I sent as attachments two accounts of the Camp Robertson incident with the assurance that it was the single paragraph account from Lena's daughter, Gail Lumet Buckley, that I would rewrite in the first person for her to use as a preface to her presentation in the persona of Lena Horne.  Inspired?  I thought so, but only if I could convince both the artist and the coordinator of the stage performances on the evening of the USO Dance.  


The National Park Service is only one of many partners in the sponsorship of the annual Home Front Festival; the Richmond Chamber of Commerce is lead on the USO dance, and there may be some sensitivity on the part of some about what may be seen as a last minute intrusion in their signature event.  There is, after all, some hint of the old skunk at the garden party aspects to this insertion into their (until now) benign nostalgic revisiting of an era now enshrined in 'Good War" bunting.

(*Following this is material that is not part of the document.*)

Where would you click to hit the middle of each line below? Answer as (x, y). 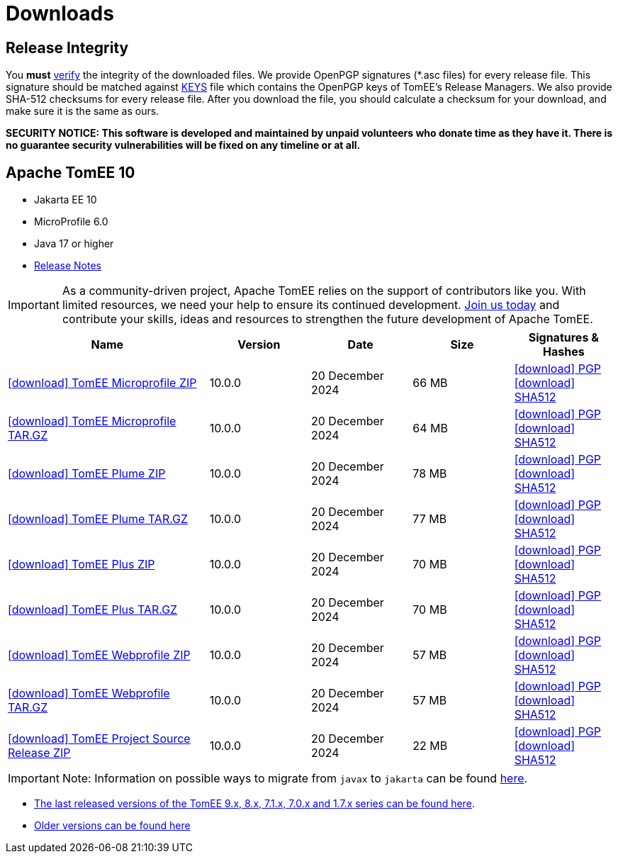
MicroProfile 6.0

An email to stage manager Elmina Green with copies of the information sent to Robin was convincing enough for there to be both understanding and consent.  The need to include an honest statement reflective of the times was apparent to both if we were to honor the memory of this iconic figure now consigned to history - and in truth.  There's no escaping the fact that -- as  3 women of color -- our race has influenced the issue.  


So it will be.


Robin's email -- sent late last night assured me that she is not only willing, but grateful for the opportunity to perform this preface to her songs.  


I am quietly thankful for the chance to enter this vignette of resistance into the record as we honor  one of my personal heroes.  


And, this year I will attend the USO dance, both in body and in spirit,  and for the very first time.